Statements are “testimonial” when the circumstances objectively indicate that there is no such ongoing emergency, and that the primary purpose of the interrogation is to establish or prove past events potentially relevant to a criminal prosecution.

But the Court said that there may be “other circumstances, aside from an ongoing emergencies,” when a statement is not taken with the primary purpose of creating an out-of-court substitute for trial testimony.  Whether an emergency exists is only “one factor” to be used in deciding the “primary purpose” of an interrogation.

In Clark’s case, considering all relevant circumstances, the Court concluded that the boy’s statements were not made with the primary purpose of creating evidence for Clark’s prosecution.  Instead, the Court found that the statements were made in the context of an ongoing emergency involving suspected child abuse.

Because teachers needed to know whether it was safe to release the boy to Clark, they needed to determine who might be abusing the boy, the Court said.  The teachers’ immediate intent was to protect the boy, and their questions “were primarily aimed at identifying and ending the threat.” 

“There is no indication that the primary purpose of the conversation was to gather evidence for Clark’s prosecution,” the Court said.

The Court added that statements by “very young children will rarely, if ever, implicate the Confrontation Clause” because young children do not intend their statements to be a substitute for prosecutorial trial testimony.

Lastly, the Court held that, as a “historical matter,” statements such as the boy’s would have been admissible at common law.  “Neither Crawford nor any of the cases that it has produced has mounted evidence that the adoption of the Confrontation Clause was understood to require the exclusion of evidence that was regularly admitted in criminal cases at the time of the founding.”

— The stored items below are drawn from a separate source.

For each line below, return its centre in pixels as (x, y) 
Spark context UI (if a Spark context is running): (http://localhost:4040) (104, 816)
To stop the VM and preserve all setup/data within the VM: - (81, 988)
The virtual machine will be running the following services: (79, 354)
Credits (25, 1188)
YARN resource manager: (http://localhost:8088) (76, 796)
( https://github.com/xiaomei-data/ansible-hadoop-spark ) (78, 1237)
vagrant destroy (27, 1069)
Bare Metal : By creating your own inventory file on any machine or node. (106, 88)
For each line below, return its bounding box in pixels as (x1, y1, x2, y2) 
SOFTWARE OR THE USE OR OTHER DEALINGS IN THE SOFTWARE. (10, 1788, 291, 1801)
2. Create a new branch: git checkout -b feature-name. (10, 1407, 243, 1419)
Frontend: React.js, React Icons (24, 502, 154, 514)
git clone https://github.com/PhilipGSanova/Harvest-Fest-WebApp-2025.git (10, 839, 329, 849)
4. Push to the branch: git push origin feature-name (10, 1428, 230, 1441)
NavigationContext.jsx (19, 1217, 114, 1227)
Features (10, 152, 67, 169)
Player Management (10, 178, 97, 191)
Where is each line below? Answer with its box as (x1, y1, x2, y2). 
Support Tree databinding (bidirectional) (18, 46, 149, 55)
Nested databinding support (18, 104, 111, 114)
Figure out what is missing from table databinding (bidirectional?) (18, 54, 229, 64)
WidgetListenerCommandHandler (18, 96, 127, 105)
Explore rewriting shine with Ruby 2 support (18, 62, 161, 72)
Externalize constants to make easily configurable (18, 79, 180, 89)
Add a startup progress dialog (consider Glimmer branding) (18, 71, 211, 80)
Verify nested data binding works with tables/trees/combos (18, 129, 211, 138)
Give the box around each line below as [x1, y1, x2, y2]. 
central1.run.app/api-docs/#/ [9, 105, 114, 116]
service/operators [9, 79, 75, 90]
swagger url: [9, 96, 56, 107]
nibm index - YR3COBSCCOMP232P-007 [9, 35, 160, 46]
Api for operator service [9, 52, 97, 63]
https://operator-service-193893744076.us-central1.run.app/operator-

Concurring Opinion May Be Useful to Defense Counsel 

            Justice Scalia – the author of Crawford — wrote a concurrence, joined by Justice Ginsburg.  Although he agreed with the outcome of the case, he disagreed with much of the analysis and accused the majority of seeking to overrule Crawford by stealth. 

            Scalia’s opinion may be useful to defense attorneys confronted with a prosecution argument that statements should now be admissible under the majority’s opinion. 

Scalia called some of the opinion “nothing but dicta.” 

Regarding the majority’s discussion that the boy’s statements would have been admitted at common law, Scalia wrote that “[t]his dictum gets the burden precisely backwards.” 

            “Defendants may invoke their Confrontation Clause rights once they have established that the state seeks to introduce testimonial evidence against them in a criminal case without unavailability of the witness and a previous opportunity to cross-examine,”  Scalia said.  “The burden is upon the prosecutor who seeks to introduce evidence over this bar to prove a long-established practice of introducing specific kinds of evidence, such as dying declarations … for which cross-examination was not typically necessary.”

            Although Scalia accused the majority of trying to “smuggle longstanding hearsay exceptions back into the Confrontation Clause – in other words, an attempt to return to Ohio v. Roberts,” he said the “good news is that there are evidently not the votes to return to that halcyon era for prosecutors.”

            Justice Thomas concurred separately.